I love spending time with family like this.  My grandmother has always maintained that work you do by yourself is just that - work.  But, work you do together becomes fun.  I couldn't agree more.  The day started out clear, but cold.  Soon, it warmed up into a warm, wonderful autumn day.  We turned 2 1/2 bushels of apples into 40 quarts of sauce and 18 pints of apple butter.  We celebrated with warm gingerbread and applesauce.  But, mostly, we enjoyed the day together.  My grandma got lots of one on one time with each of the kids - and they were happy to chatter away to her while cutting.  My mom enjoyed the time in the kitchen with all of us working together, and I relished in being home on a gorgeous fall day, surrounded by those I loved - with a full pantry to boot.
The Woodsman drives the tractor down to the field.

Apples waiting to be washed.

Washing apples - this gave them very,  very cold hands.  Later we got smart and used warm water to wash.
Soccer Boy cuts apples - he does a good job, but it still makes me nervous.

Cooking down over the Turkey Cooker burner.
Both kids and Matka cut apples.

Beautiful lady I love you!

Mixing the gingerbread.

Almost soft enough to churn through.

The magic Victorio machine.

Reading Girl cranks the sauce through.

Finished gingerbread and Farmer Dan

Warm applesauce and gingerbread - yum!

Mom's Apple Butter

Adapted from The Joy of Cooking

1/2 bushel of apples makes approximately 18 pints.

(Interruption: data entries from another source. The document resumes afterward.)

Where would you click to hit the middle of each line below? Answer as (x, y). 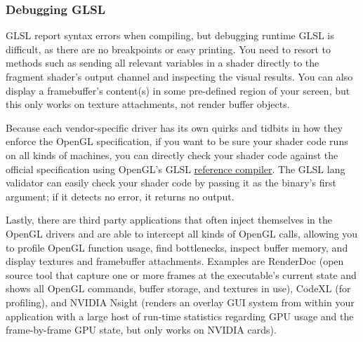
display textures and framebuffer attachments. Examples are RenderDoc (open (175, 261)
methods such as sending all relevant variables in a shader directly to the (163, 63)
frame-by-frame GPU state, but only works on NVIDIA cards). (141, 330)
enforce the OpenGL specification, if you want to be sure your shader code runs (177, 141)
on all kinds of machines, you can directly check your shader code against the (172, 155)
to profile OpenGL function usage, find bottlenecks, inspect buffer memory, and (177, 247)
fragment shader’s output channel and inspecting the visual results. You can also (179, 76)
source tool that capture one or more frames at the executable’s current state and (181, 274)

Oven at   275            Can 10 minutes

14 c. sauce
4 c. brown sugar
4 T cinnamon
2/3 t cloves
1 t allspice
2 t lemon juice
(All spices are ground - not whole.)

Mix all of this together and put into several large, heavy pans (We use Dutch ovens and roasters).

Bake the butter down until thick  - about 6 - 8 hours.  It depends on how thick the sauce is when you start.  Stir about every hour. 

The apple butter is done when you put it on a plate and no liquid separates out to the side. 

You may need to adjust the spices as you go. 

The barn

The house

Snowball bush

Running the wood splitter

Looking very rugged and handsome....

Happy to have help for the day.

Soccer boy perfects his swing...

Reading girl got loaded up by Farmer Dan - what a strong girl!
Finished sauce:  we add cinnamon to taste to our fall sauce.